Program to delete n nodes after m nodes from a linked list in Python

Suppose we are given a linked list that has the start node as "head", and two integer numbers m and n. We have to traverse the list and delete some nodes such that the first m nodes are kept in the list and the next n nodes after the first m nodes are deleted. We perform this until we encounter the end of the linked list. We start from the head node, and the modified linked list is to be returned.

The linked list structure is given to us as ?

Node
    value : <integer>
    next : <pointer to next node>

So, if the input is like elements = [1, 2, 3, 4, 5, 6, 7, 8], m = 3, n = 1, then the output will be [1, 2, 3, 5, 6, 7].

Algorithm

To solve this, we will follow these steps ?

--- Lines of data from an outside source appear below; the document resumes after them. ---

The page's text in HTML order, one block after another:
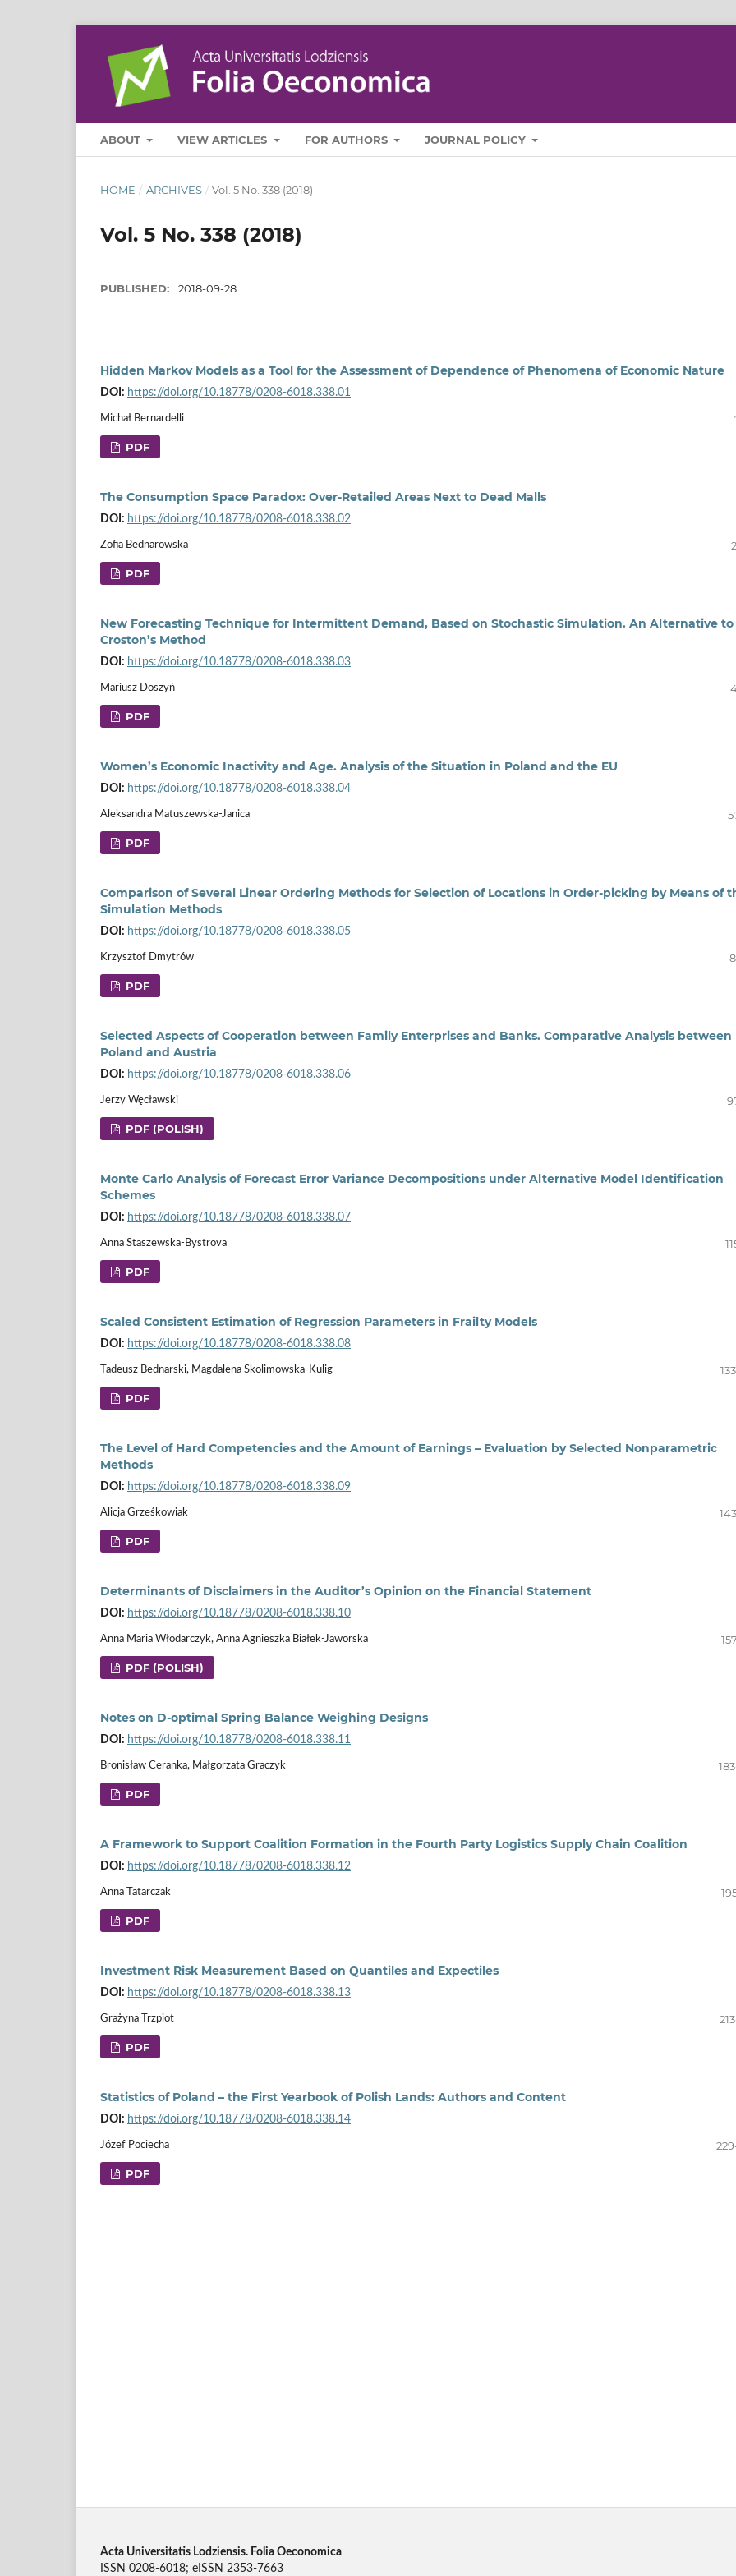
ABOUT VIEW ARTICLES FOR AUTHORS JOURNAL POLICY
HOME / ARCHIVES / Vol. 5 No. 338 (2018)
Vol. 5 No. 338 (2018)
PUBLISHED: 2018-09-28
Hidden Markov Models as a Tool for the Assessment of Dependence of Phenomena of Economic Nature
DOI: https://doi.org/10.18778/0208-6018.338.01
Michał Bernardelli
PDF
The Consumption Space Paradox: Over‑Retailed Areas Next to Dead Malls
DOI: https://doi.org/10.18778/0208-6018.338.02
Zofia Bednarowska
PDF
New Forecasting Technique for Intermittent Demand, Based on Stochastic Simulation. An Alternative to
Croston’s Method
DOI: https://doi.org/10.18778/0208-6018.338.03
Mariusz Doszyń
PDF
Women’s Economic Inactivity and Age. Analysis of the Situation in Poland and the EU
DOI: https://doi.org/10.18778/0208-6018.338.04
Aleksandra Matuszewska-Janica
PDF
Comparison of Several Linear Ordering Methods for Selection of Locations in Order‑picking by Means of
Simulation Methods
DOI: https://doi.org/10.18778/0208-6018.338.05
Krzysztof Dmytrów
PDF
Selected Aspects of Cooperation between Family Enterprises and Banks. Comparative Analysis between
Poland and Austria
DOI: https://doi.org/10.18778/0208-6018.338.06
Jerzy Węcławski
PDF (POLISH)
Monte Carlo Analysis of Forecast Error Variance Decompositions under Alternative Model Identification
Schemes
DOI: https://doi.org/10.18778/0208-6018.338.07
Anna Staszewska-Bystrova
PDF
Scaled Consistent Estimation of Regression Parameters in Frailty Models
DOI: https://doi.org/10.18778/0208-6018.338.08
Tadeusz Bednarski, Magdalena Skolimowska-Kulig
PDF
The Level of Hard Competencies and the Amount of Earnings – Evaluation by Selected Nonparametric
Methods
DOI: https://doi.org/10.18778/0208-6018.338.09
Alicja Grześkowiak
PDF
Determinants of Disclaimers in the Auditor’s Opinion on the Financial Statement
DOI: https://doi.org/10.18778/0208-6018.338.10
Anna Maria Włodarczyk, Anna Agnieszka Białek-Jaworska
PDF (POLISH)
Notes on D‑optimal Spring Balance Weighing Designs
DOI: https://doi.org/10.18778/0208-6018.338.11
Bronisław Ceranka, Małgorzata Graczyk
PDF
A Framework to Support Coalition Formation in the Fourth Party Logistics Supply Chain Coalition
DOI: https://doi.org/10.18778/0208-6018.338.12
Anna Tatarczak
PDF
Investment Risk Measurement Based on Quantiles and Expectiles
DOI: https://doi.org/10.18778/0208-6018.338.13
Grażyna Trzpiot
PDF
Statistics of Poland – the First Yearbook of Polish Lands: Authors and Content
DOI: https://doi.org/10.18778/0208-6018.338.14
Józef Pociecha
PDF
Acta Universitatis Lodziensis. Folia Oeconomica
ISSN 0208-6018; eISSN 2353-7663

• Initialize prev and curr pointers to head

• Use a counter to track nodes traversed

• While curr is not null, do:

  • Count nodes until we reach m

  • When counter equals m, skip the next n nodes

  • Reset counter and continue

• Return the modified head

Implementation

class ListNode:
    def __init__(self, val=0, next=None):
        self.val = val
        self.next = next

def make_list(elements):
    if not elements:
        return None
    
    head = ListNode(elements[0])
    current = head
    
    for element in elements[1:]:
        current.next = ListNode(element)
        current = current.next
    
    return head

def print_list(head):
    result = []
    ptr = head
    while ptr:
        result.append(str(ptr.val))
        ptr = ptr.next
    print('[' + ', '.join(result) + ']')

def delete_n_after_m(head, m, n):
    if not head or m <= 0:
        return head
    
    current = head
    
    while current:
        # Skip m nodes
        for i in range(m - 1):
            if current is None:
                return head
            current = current.next
        
        if current is None:
            return head
        
        # Delete n nodes
        for i in range(n):
            if current.next is None:
                break
            current.next = current.next.next
        
        # Move to next group
        current = current.next
    
    return head

# Test the implementation
elements = [1, 2, 3, 4, 5, 6, 7, 8]
head = make_list(elements)

print("Original list:")
print_list(head)

result = delete_n_after_m(head, 3, 1)
print("After deleting 1 node after every 3 nodes:")
print_list(result)

Original list:
[1, 2, 3, 4, 5, 6, 7, 8]
After deleting 1 node after every 3 nodes:
[1, 2, 3, 5, 6, 7]

Example with Different Parameters

# Example: Delete 2 nodes after every 2 nodes
elements = [1, 2, 3, 4, 5, 6, 7, 8, 9, 10]
head = make_list(elements)

print("Original list:")
print_list(head)

result = delete_n_after_m(head, 2, 2)
print("After deleting 2 nodes after every 2 nodes:")
print_list(result)

Original list:
[1, 2, 3, 4, 5, 6, 7, 8, 9, 10]
After deleting 2 nodes after every 2 nodes:
[1, 2, 5, 6, 9, 10]

Time and Space Complexity

Conclusion

This algorithm efficiently deletes n nodes after every m nodes in a linked list by traversing the list once. The key insight is to keep m nodes, then skip n nodes by adjusting pointers, repeating until the end of the list is reached.